Transport No. 17’s destination on that bitterly cold Tuesday morning was actually to Chelmno Extermination Camp, the Third Reich’s very first “death camp,” located 31 miles north of Lodz, on the outskirts of the rural town of Chelmno nad Nerem. According to post-war testimony compiled by Yad Vashem, the World Holocaust Remembrance Center in Jerusalem, Israel, these passengers were first taken to the nearby town of Kolo, then they were ordered to transfer to a smaller, narrow gauge train that took them directly to an abandoned brick mill in the forest on the outskirts of Chelmno. It was there they spent the night, and on the following morning they were forced into the back of an ordinary cargo van used for hauling furniture whose motor was left running and whose diesel exhaust system was retrofitted to flow back into the cargo area, thereby ending the lives of all those who were locked into the back of the sealed van. Their remains were then buried in one of several mass graves in the nearby forest, later to be exhumed and cremated toward the end of the war.

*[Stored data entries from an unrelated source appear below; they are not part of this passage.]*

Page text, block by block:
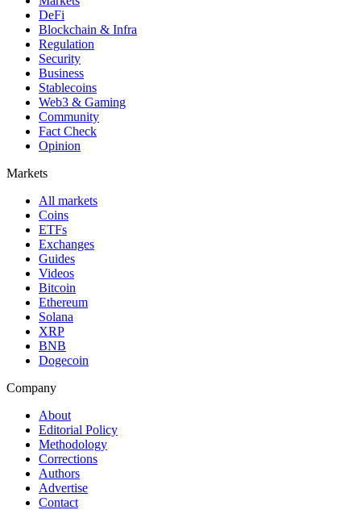
DeFi
Blockchain & Infra
Regulation
Security
Business
Stablecoins
Web3 & Gaming
Community
Fact Check
Opinion
Markets
All markets
Coins
ETFs
Exchanges
Guides
Videos
Bitcoin
Ethereum
Solana
XRP
BNB
Dogecoin
Company
About
Editorial Policy
Methodology
Corrections
Authors
Advertise
Contact
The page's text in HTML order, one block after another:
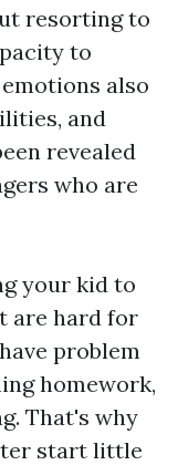
resorting to
to
also
and
revealed
who are
your kid to
are hard for
problem
homework,
That's why
start little
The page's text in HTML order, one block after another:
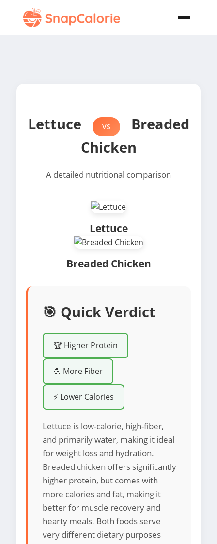
Lettuce VS
Breaded
Chicken
A detailed nutritional comparison
Lettuce
Breaded Chicken
🎯 Quick Verdict
🏆 Higher Protein
💪 More Fiber
⚡ Lower Calories
Lettuce is low-calorie, high-fiber,
and primarily water, making it ideal
for weight loss and hydration.
Breaded chicken offers significantly
higher protein, but comes with
more calories and fat, making it
better for muscle recovery and
hearty meals. Both foods serve
very different dietary purposes
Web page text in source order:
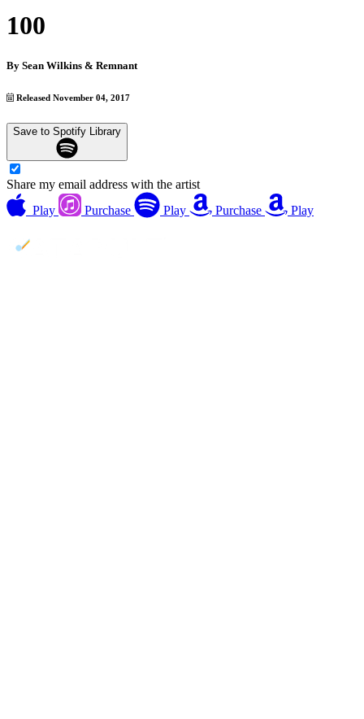
100
By Sean Wilkins & Remnant
Released November 04, 2017
Save to Spotify Library
Share my email address with the artist
Play
Purchase Play Purchase Play
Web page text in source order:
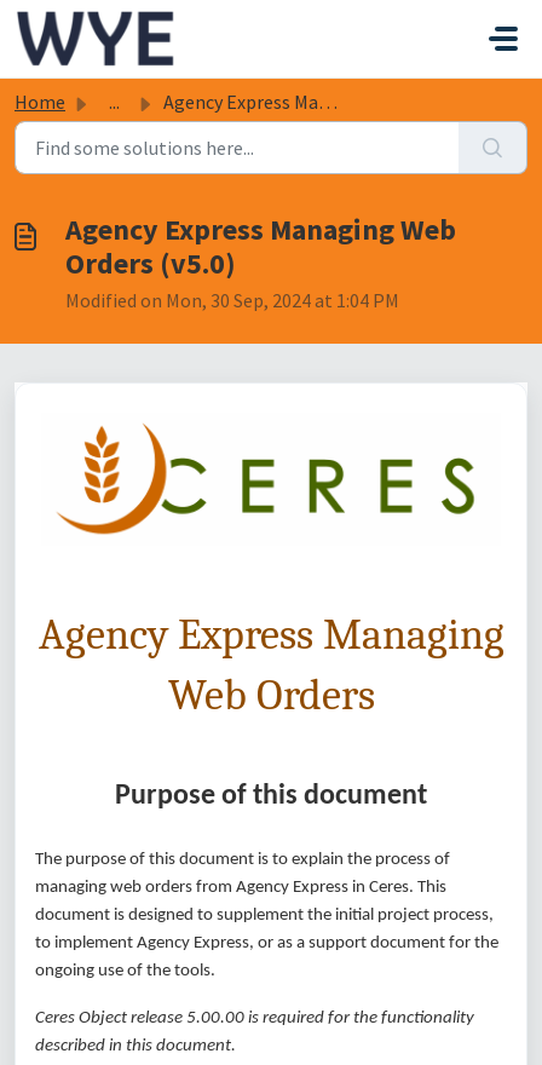
Skip to main content
Home ... Agency Express Managing Web Orders (v5.0)
Agency Express Managing Web
Orders (v5.0)
Modified on Mon, 30 Sep, 2024 at 1:04 PM
Agency Express Managing
Web Orders
Purpose of this document
The purpose of this document is to explain the process of
managing web orders from Agency Express in Ceres. This
document is designed to supplement the initial project process,
to implement Agency Express, or as a support document for the
ongoing use of the tools.
Ceres Object release 5.00.00 is required for the functionality
described in this document.
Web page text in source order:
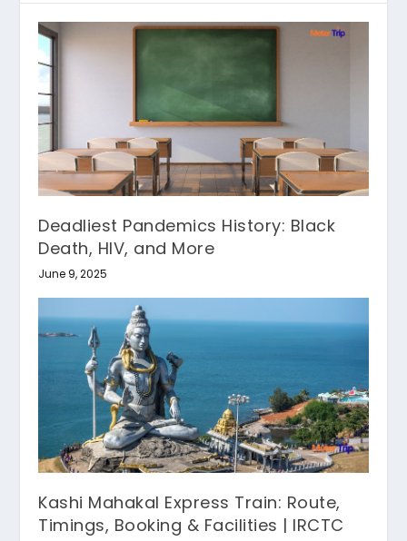
Deadliest Pandemics History: Black
Death, HIV, and More
June 9, 2025
Kashi Mahakal Express Train: Route,
Timings, Booking & Facilities | IRCTC
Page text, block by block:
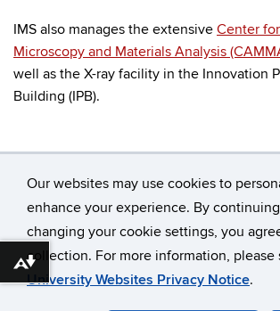
Our websites may use cookies to
enhance your experience. By
changing your cookie settings, you
collection. For more information, please
University Websites Privacy Notice.
IMS also manages the extensive Center
Microscopy and Materials Analysis
well as the X-ray facility in the Innovation
Building (IPB).
©University of Connecticut
Disclaimers, Privacy & Copyright
Webmaster Login
A-Z Index
Download alternative formats ...
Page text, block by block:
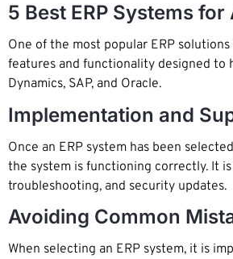
5 Best ERP Systems
One of the most popular ERP
features and functionality designed to
Dynamics, SAP, and Oracle.
Implementation and
Once an ERP system has been
the system is functioning correctly. It
troubleshooting, and security updates.
Avoiding Common
When selecting an ERP system, it is
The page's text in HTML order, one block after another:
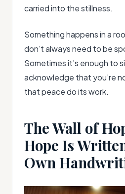
carried into the stillness.
Something happens in a
don’t always need to be
Sometimes it’s enough to
acknowledge that you’re
that peace do its work.
The Wall of
Hope Is
Own
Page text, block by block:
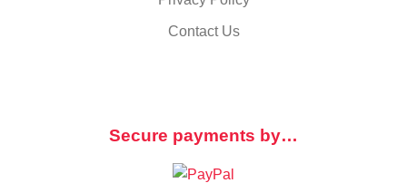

This was the Nazi’s attempt to conceal their fanatical mission of systematic mass murder and wholesale genocide from the rest of the world. The ashes of these victims – including those of my paternal family – were then unceremoniously scattered all together on the ground of the killing site that can still be found to this very day on the outskirts of the rural town of Chelmno. This event, which transpired on March 11, 1942, was verified by local Polish journalist and eyewitness, Stanislaw Rubach, who kept a diary of all the deportations and executions he witnessed during the Second World War. Needless to say, there were no survivors of the deportation and the subsequent executions that were delivered by the hands of the Nazis on this tragic day. 

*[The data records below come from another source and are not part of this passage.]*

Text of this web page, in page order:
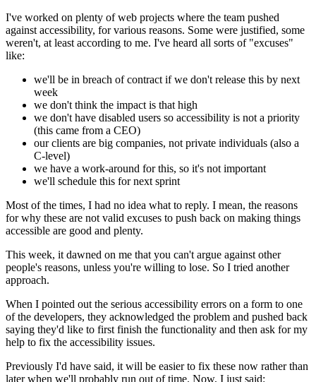
I've worked on plenty of web projects where the team pushed
against accessibility, for various reasons. Some were justified, some
weren't, at least according to me. I've heard all sorts of "excuses"
like:
we'll be in breach of contract if we don't release this by next
week
we don't think the impact is that high
we don't have disabled users so accessibility is not a priority
(this came from a CEO)
our clients are big companies, not private individuals (also a
C-level)
we have a work-around for this, so it's not important
we'll schedule this for next sprint
Most of the times, I had no idea what to reply. I mean, the reasons
for why these are not valid excuses to push back on making things
accessible are good and plenty.
This week, it dawned on me that you can't argue against other
people's reasons, unless you're willing to lose. So I tried another
approach.
When I pointed out the serious accessibility errors on a form to one
of the developers, they acknowledged the problem and pushed back
saying they'd like to first finish the functionality and then ask for my
help to fix the accessibility issues.
Previously I'd have said, it will be easier to fix these now rather than
later when we'll probably run out of time. Now, I just said:

My father has visited me only once since his death in October, 2011 at age 90. I was lying in bed and he appeared before me and asked if he could lie down beside me and rest. And in my dream I found comfort in his presence, and I was truly glad to see him again, although I don’t remember telling him so. And with my father lying by my side, I rolled over and went soundly back to sleep. 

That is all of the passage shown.